Review: Monument 14 by Emmy Laybourne

Pages: 294
Publisher: Feiwel & Friends
Age Level: Young Adult
Source: Library

Your mother hollers that you’re going to miss the bus. She can see it coming down the street. You don’t stop and hug her and tell her you love her. You don’t thank her for being a good, kind, patient mother. Of course not—you launch yourself down the stairs and make a run for the corner.

Only, if it’s the last time you’ll ever see your mother, you sort of start to wish you’d stopped and did those things. Maybe even missed the bus.

But the bus was barreling down our street, so I ran.

Fourteen kids. One superstore. A million things that go wrong.

In Emmy Laybourne’s action-packed debut novel, six high school kids (some popular, some not), two eighth graders (one a tech genius), and six little kids trapped together in a chain superstore build a refuge for themselves inside. While outside, a series of escalating disasters, beginning with a monster hailstorm and ending with a chemical weapons spill, seems to be tearing the world—as they know it—apart.

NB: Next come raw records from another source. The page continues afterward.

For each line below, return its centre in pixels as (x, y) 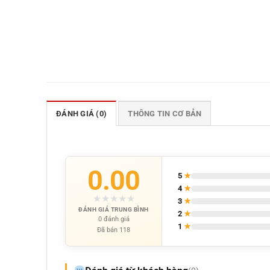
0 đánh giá (114, 219)
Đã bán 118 (114, 230)
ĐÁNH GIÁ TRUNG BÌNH (114, 209)
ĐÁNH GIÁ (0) (82, 113)
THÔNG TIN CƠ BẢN (165, 113)
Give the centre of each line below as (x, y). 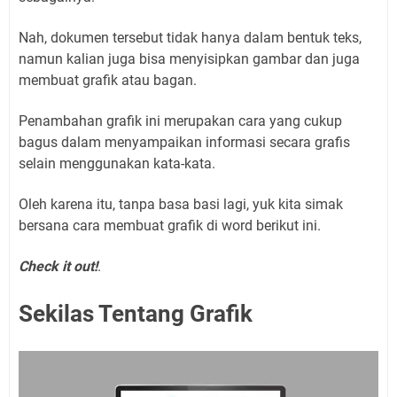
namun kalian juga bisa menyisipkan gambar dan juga (189, 59)
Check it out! (58, 266)
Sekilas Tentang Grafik (136, 314)
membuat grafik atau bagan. (108, 80)
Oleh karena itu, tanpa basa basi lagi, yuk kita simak (181, 204)
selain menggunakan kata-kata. (117, 163)
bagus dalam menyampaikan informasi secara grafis (184, 142)
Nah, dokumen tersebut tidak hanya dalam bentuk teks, (190, 38)
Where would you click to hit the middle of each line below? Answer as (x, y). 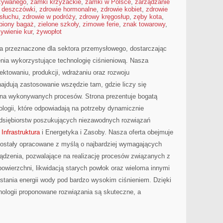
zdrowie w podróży (49, 17)
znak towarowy (144, 24)
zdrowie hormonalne (68, 9)
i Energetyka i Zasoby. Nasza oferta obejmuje (107, 132)
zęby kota (148, 17)
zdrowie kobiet (121, 9)
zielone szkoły (58, 24)
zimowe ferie (101, 24)
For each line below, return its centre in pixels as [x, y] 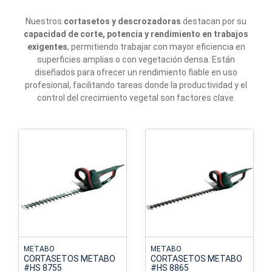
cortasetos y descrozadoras [122, 22]
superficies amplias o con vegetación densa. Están [136, 60]
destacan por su [214, 22]
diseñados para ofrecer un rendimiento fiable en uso [136, 73]
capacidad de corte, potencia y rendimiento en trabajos [136, 34]
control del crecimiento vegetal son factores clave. [136, 98]
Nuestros [45, 22]
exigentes [47, 47]

I am a huge fan of books and movies about survival; not the kind where people get lost in the wilderness, no, I’m talking about the kind where people have to survive through the end of the world. The kind where the odds are against the characters and they have to struggle to survive. But what makes these stories even better is when the characters are kids. That is awesomeness that is Monument 14.The action starts off right from the first page. There’s no boring first chapter easing you into the story. And the pacing keeps up throughout the novel. There are no slow scenes with explanations and descriptions or dialogue, only constant non-stop action.

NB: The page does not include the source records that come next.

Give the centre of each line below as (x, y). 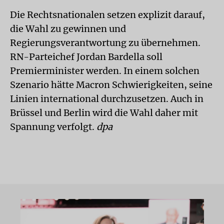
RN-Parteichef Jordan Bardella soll (86, 57)
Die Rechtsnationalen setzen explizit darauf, (107, 15)
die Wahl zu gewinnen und (68, 29)
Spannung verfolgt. (53, 127)
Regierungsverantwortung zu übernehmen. (105, 43)
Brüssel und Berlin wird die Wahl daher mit (104, 113)
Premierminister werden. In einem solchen (105, 71)
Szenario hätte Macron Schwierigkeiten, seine (111, 85)

I loved having Dean narrate the story. He was able to put humour into an otherwise depressing situation. He is an observer, and I liked seeing the other characters through his eyes, as he never made them out to be any different than they were.

Yes, the characters all fell into stereotypes, even the little kids, but somehow it worked. It felt realistic in the sense that if a bunch of kids were trapped in a store, they would all be different. It also kept the story interesting as each character reacted with the others differently.

I thought the setting for the book was really unique, as was the idea for the chemical spill.

I absolutely loved the chaos that was the ending and the way it was left open for what is bound to be a very interesting sequel.

I would highly recommend this book to fans of dystopian and post apocalyptic books.